Pain and suicidality during adolescence: a Danish National Cohort Study
Abstract Pain has been suggested as an important risk factor for suicidality in adolescents. We examined the association between pain at age 11 years and suicidality until age 18 years. Second, we assessed whether psychiatric diagnoses might mediate this association. We used data from the Danish National Birth Cohort's 11-year follow-up (DNBC-11) and 18-year follow-up (DNBC-18). Self-reported head, stomach, neck, and back pain at age 11 years were examined as exposures. Outcomes were formed from data on self-reported suicidal ideation and suicide attempts from the DNBC-18 and hospital-recorded suicide attempts by age 18 years.
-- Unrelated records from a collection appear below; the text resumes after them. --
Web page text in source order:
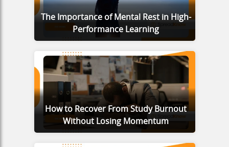
The Importance of Mental Rest in High-
Performance Learning
How to Recover From Study Burnout
Without Losing Momentum
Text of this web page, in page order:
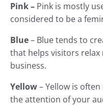
Pink – Pink is mostly
considered to be a
Blue– Blue tends to
that helps visitors
business.
Yellow– Yellow is
the attention of your
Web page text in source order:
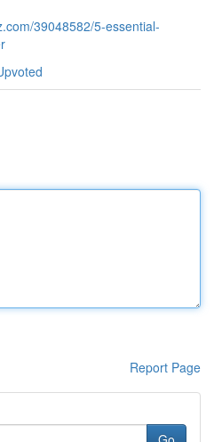
39048582/5-essential-
Report Page
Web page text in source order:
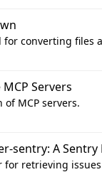
Servers
of MCP servers.
sentry: A Sentry
for retrieving
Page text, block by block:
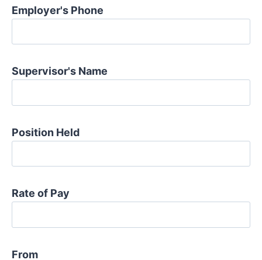
Employer's Phone
Supervisor's Name
Position Held
Rate of Pay
From
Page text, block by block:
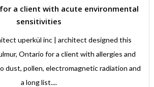
for a client with acute environmental
sensitivities
uperkül inc | architect designed this
Ontario for a client with allergies and
dust, pollen, electromagnetic radiation and
a long list....
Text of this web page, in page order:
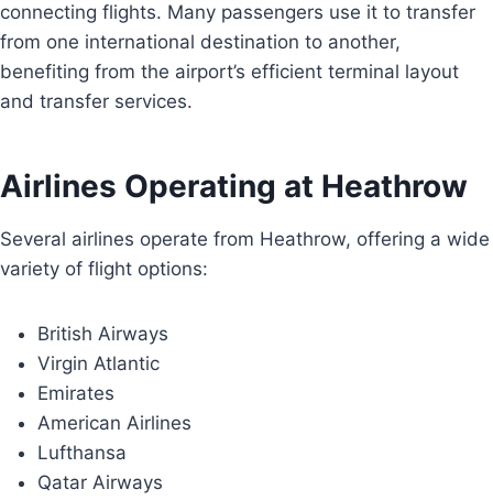
connecting flights. Many passengers use it to transfer
from one international destination to another,
benefiting from the airport’s efficient terminal layout
and transfer services.
Airlines Operating at Heathrow
Several airlines operate from Heathrow, offering a wide
variety of flight options:
British Airways
Virgin Atlantic
Emirates
American Airlines
Lufthansa
Qatar Airways
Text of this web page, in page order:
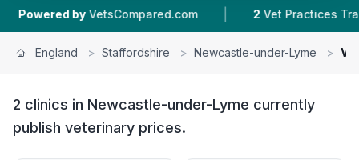
by VetsCompared.com | Vet Practices Tracked
England > Staffordshire > Newcastle-under-Lyme >
2 clinics in Newcastle-under-Lyme currently
publish veterinary prices.
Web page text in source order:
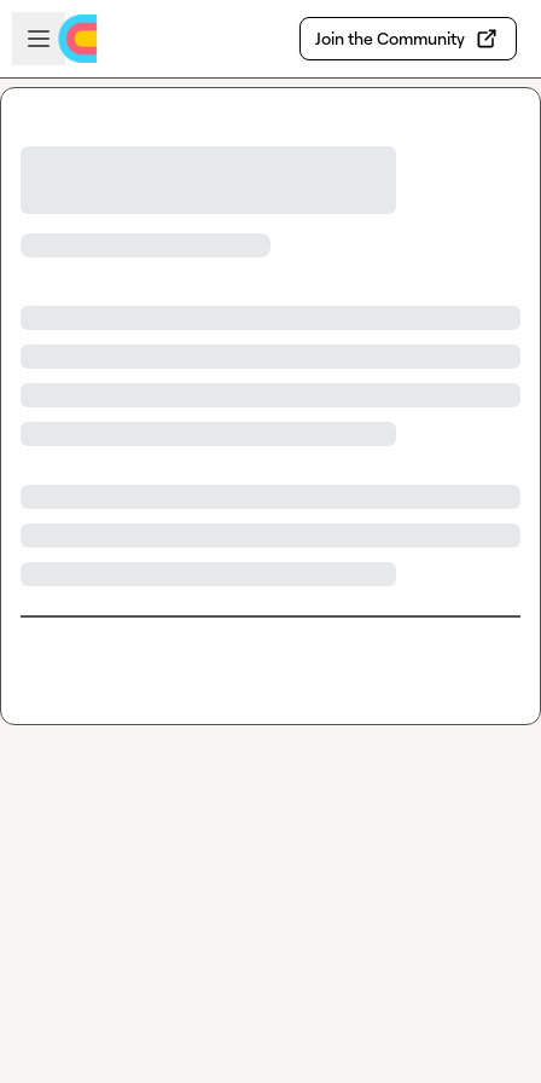
Skip to main content
Open sidebar
Join the Community
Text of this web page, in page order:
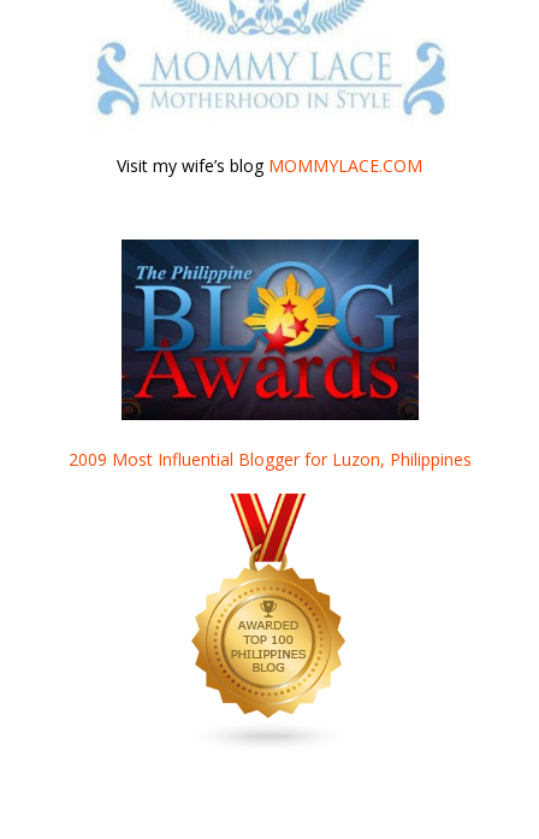
Visit my wife’s blog MOMMYLACE.COM
2009 Most Influential Blogger for Luzon, Philippines
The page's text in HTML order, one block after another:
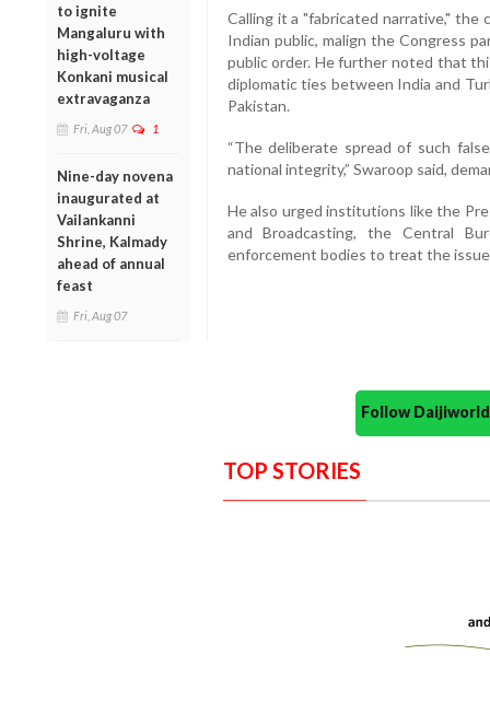
to ignite
Mangaluru with
high-voltage
Konkani musical
extravaganza
Fri, Aug 07 1
Nine-day novena
inaugurated at
Vailankanni
Shrine, Kalmady
ahead of annual
feast
Fri, Aug 07
Calling it a "fabricated narrative,"
Indian public, malign the Congress
public order. He further noted that
diplomatic ties between India and
Pakistan.
“The deliberate spread of such
national integrity,” Swaroop said,
He also urged institutions like the
and Broadcasting, the Central
enforcement bodies to treat the
Follow
TOP STORIES
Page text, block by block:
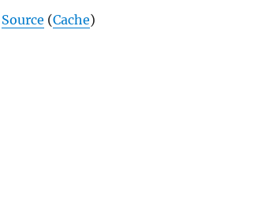
Source (Cache)
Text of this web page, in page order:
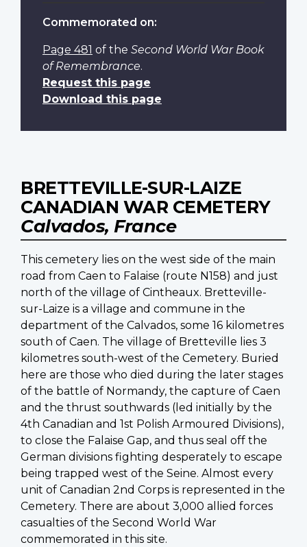
Commemorated on:
Page 481 of the Second World War Book
of Remembrance.
Request this page
Download this page
BRETTEVILLE-SUR-LAIZE
CANADIAN WAR CEMETERY
Calvados, France
This cemetery lies on the west side of the main
road from Caen to Falaise (route N158) and just
north of the village of Cintheaux. Bretteville-
sur-Laize is a village and commune in the
department of the Calvados, some 16 kilometres
south of Caen. The village of Bretteville lies 3
kilometres south-west of the Cemetery. Buried
here are those who died during the later stages
of the battle of Normandy, the capture of Caen
and the thrust southwards (led initially by the
4th Canadian and 1st Polish Armoured Divisions),
to close the Falaise Gap, and thus seal off the
German divisions fighting desperately to escape
being trapped west of the Seine. Almost every
unit of Canadian 2nd Corps is represented in the
Cemetery. There are about 3,000 allied forces
casualties of the Second World War
commemorated in this site.
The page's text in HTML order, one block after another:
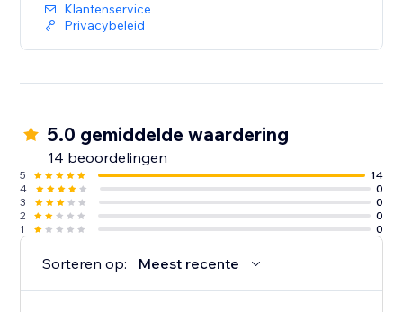
Klantenservice
Privacybeleid
5.0 gemiddelde waardering
14 beoordelingen
5
14
4
0
3
0
2
0
1
0
Sorteren op: Meest recente
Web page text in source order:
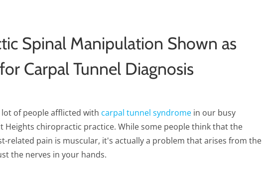
Spinal Manipulation Shown as
Carpal Tunnel Diagnosis
lot of people afflicted with carpal tunnel syndrome in our busy
Heights chiropractic practice. While some people think that the
related pain is muscular, it's actually a problem that arises from the
the nerves in your hands.
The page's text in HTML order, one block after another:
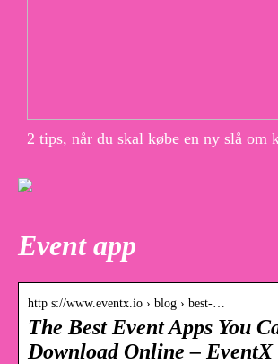
2 tips, når du skal købe en ny slå om
Event app
http s://www.eventx.io › blog › best-…
The Best Event Apps You
Download Online – EventX
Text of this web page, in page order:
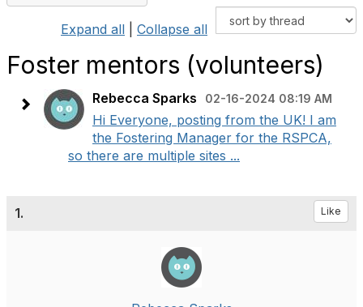
Expand all Collapse all
Foster mentors (volunteers)
Rebecca Sparks 02-16-2024 08:19 AM
Hi Everyone, posting from the UK! I am
the Fostering Manager for the RSPCA,
so there are multiple sites ...
1. Like
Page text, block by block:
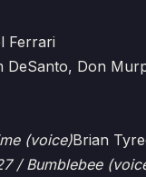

We used multinomial logistic regressions and mediation analyses, adjusting for covariates and incorporating sampling weights. Among 28,465 eleven-year-olds, 13.5% reported any frequent pain, which was associated with increased risks of suicidal ideation (adjusted relative risk ratio [aRRR] = 1.6, 95% confidence interval [CI]: 1.5-1.7) and suicide attempts (aRRR = 2.4, 95% CI: 2.0-2.8). Individuals who had reported 3 or more pain sites at age 11 years had a higher risk of suicide attempt (aRRR = 6.4, 95% CI: 3.9-10.4) compared with those with no frequent pain. Pain-related functional interference and recurrent pain were associated with significantly elevated risks of suicidal ideation and suicide attempts. Affective and anxiety/stress-related disorders diagnosed between age 11 and 18 years significantly mediated the association between frequent pain and suicidal ideation (14%-16%), as well as between frequent pain and suicide attempts (37%-48%). Frequent pain is a common concern in 11-year-olds in Denmark and prospectively associated with an increased risk of suicidality by age 18 years. Suicide preventive strategies may consider targeting youth with frequent pain.